Source data |
= = = =

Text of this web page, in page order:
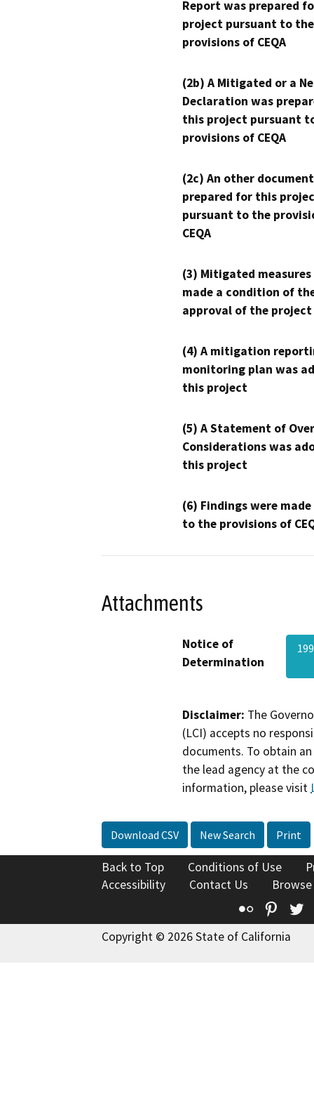
Report was prepared
project pursuant to the
provisions of CEQA
(2b) A Mitigated or a
Declaration was
this project pursuant
provisions of CEQA
(2c) An other
prepared for this
pursuant to the
CEQA
(3) Mitigated measures
made a condition of
approval of the project
(4) A mitigation
monitoring plan was
this project
(5) A Statement of
Considerations was
this project
(6) Findings were
to the provisions of
Attachments
Notice of
Determination
Disclaimer: The
(LCI) accepts no
documents. To obtain
the lead agency at the
information, please visit
Download CSV New Search Print
Back to Top Conditions of Use
Accessibility
Contact Us
Flickr
Copyright © 2026 State of California
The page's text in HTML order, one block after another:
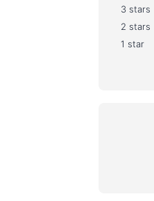
3 stars
2 stars
1 star
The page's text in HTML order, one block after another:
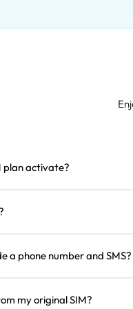
plan activate?
speed will be reduced to
a phone number and SMS?
my original SIM?
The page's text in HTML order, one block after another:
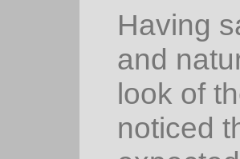
Having
and
look of
noticed
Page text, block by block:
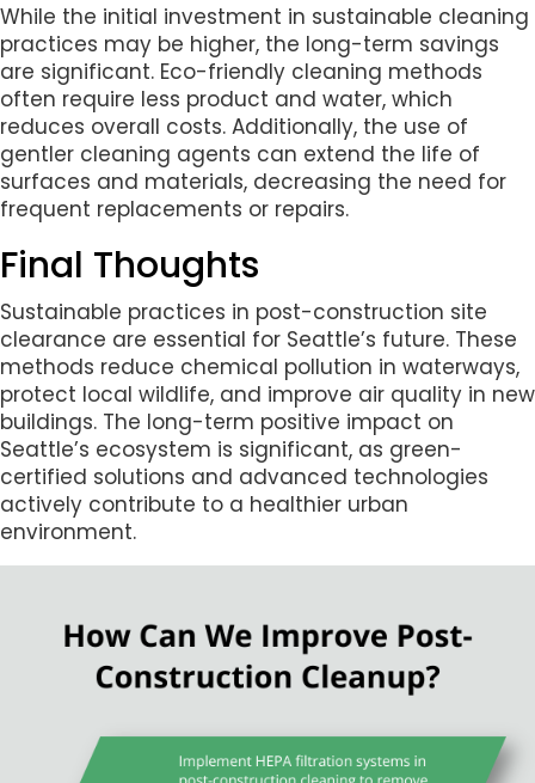
While the initial investment in sustainable cleaning
practices may be higher, the long-term savings
are significant. Eco-friendly cleaning methods
often require less product and water, which
reduces overall costs. Additionally, the use of
gentler cleaning agents can extend the life of
surfaces and materials, decreasing the need for
frequent replacements or repairs.
Final Thoughts
Sustainable practices in post-construction site
clearance are essential for Seattle’s future. These
methods reduce chemical pollution in waterways,
protect local wildlife, and improve air quality in new
buildings. The long-term positive impact on
Seattle’s ecosystem is significant, as green-
certified solutions and advanced technologies
actively contribute to a healthier urban
environment.
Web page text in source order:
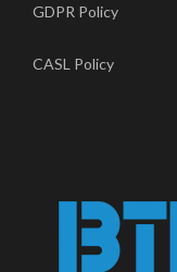
GDPR Policy
CASL Policy
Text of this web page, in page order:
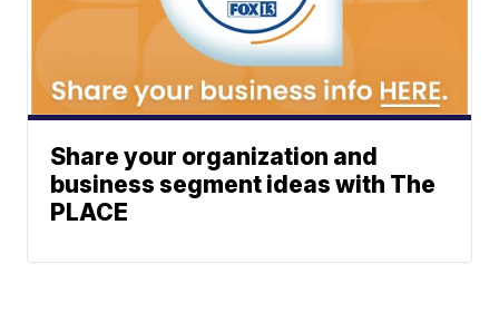
Share your organization and
business segment ideas with The
PLACE
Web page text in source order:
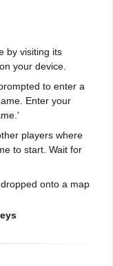
by visiting its
your device.
to enter a
Enter your
players where
to start. Wait for
onto a map
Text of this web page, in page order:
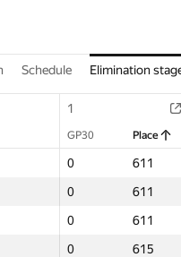
Schedule Elimination
1
GP30 Place
0
611
0
611
0
611
0
615
1
GP30 Place
0
611
0
611
0
611
0
615
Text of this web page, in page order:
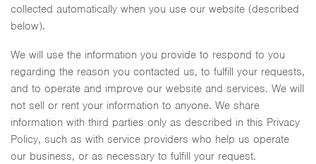
collected automatically when you use our website (described
below).
We will use the information you provide to respond to you
regarding the reason you contacted us, to fulfill your requests,
and to operate and improve our website and services. We will
not sell or rent your information to anyone. We share
information with third parties only as described in this Privacy
Policy, such as with service providers who help us operate
our business, or as necessary to fulfill your request.
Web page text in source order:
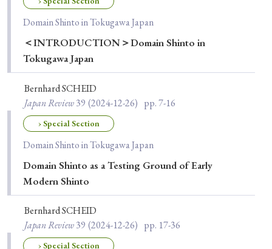
Domain Shinto in Tokugawa Japan
＜INTRODUCTION＞Domain Shinto in
Tokugawa Japan
Bernhard SCHEID
Japan Review39 (2024-12-26) pp. 7-16
› Special Section
Domain Shinto in Tokugawa Japan
Domain Shinto as a Testing Ground of Early
Modern Shinto
Bernhard SCHEID
Japan Review39 (2024-12-26) pp. 17-36
› Special Section

= = = =

What the task asks | Output the listing above exactly, excluding all pictures.

Expected answer |
Text of this web page, in page order:
Report was prepared
project pursuant to the
provisions of CEQA
(2b) A Mitigated or a
Declaration was
this project pursuant
provisions of CEQA
(2c) An other
prepared for this
pursuant to the
CEQA
(3) Mitigated measures
made a condition of
approval of the project
(4) A mitigation
monitoring plan was
this project
(5) A Statement of
Considerations was
this project
(6) Findings were
to the provisions of
Attachments
Notice of
Determination
Disclaimer: The
(LCI) accepts no
documents. To obtain
the lead agency at the
information, please visit
Download CSV New Search Print
Back to Top Conditions of Use
Accessibility
Contact Us
Flickr
Copyright © 2026 State of California
The page's text in HTML order, one block after another:
3 stars
2 stars
1 star
The page's text in HTML order, one block after another:
plan activate?
speed will be reduced to
a phone number and SMS?
my original SIM?
The page's text in HTML order, one block after another:
Having
and
look of
noticed
Page text, block by block:
While the initial investment in sustainable cleaning
practices may be higher, the long-term savings
are significant. Eco-friendly cleaning methods
often require less product and water, which
reduces overall costs. Additionally, the use of
gentler cleaning agents can extend the life of
surfaces and materials, decreasing the need for
frequent replacements or repairs.
Final Thoughts
Sustainable practices in post-construction site
clearance are essential for Seattle’s future. These
methods reduce chemical pollution in waterways,
protect local wildlife, and improve air quality in new
buildings. The long-term positive impact on
Seattle’s ecosystem is significant, as green-
certified solutions and advanced technologies
actively contribute to a healthier urban
environment.
Web page text in source order:
GDPR Policy
CASL Policy
Text of this web page, in page order:
Share your organization and
business segment ideas with The
PLACE
Web page text in source order:
by visiting its
your device.
to enter a
Enter your
players where
to start. Wait for
onto a map
Text of this web page, in page order:
Schedule Elimination
1
GP30 Place
0
611
0
611
0
611
0
615
1
GP30 Place
0
611
0
611
0
611
0
615
Text of this web page, in page order:
collected automatically when you use our website (described
below).
We will use the information you provide to respond to you
regarding the reason you contacted us, to fulfill your requests,
and to operate and improve our website and services. We will
not sell or rent your information to anyone. We share
information with third parties only as described in this Privacy
Policy, such as with service providers who help us operate
our business, or as necessary to fulfill your request.
Web page text in source order:
Domain Shinto in Tokugawa Japan
＜INTRODUCTION＞Domain Shinto in
Tokugawa Japan
Bernhard SCHEID
Japan Review39 (2024-12-26) pp. 7-16
› Special Section
Domain Shinto in Tokugawa Japan
Domain Shinto as a Testing Ground of Early
Modern Shinto
Bernhard SCHEID
Japan Review39 (2024-12-26) pp. 17-36
› Special Section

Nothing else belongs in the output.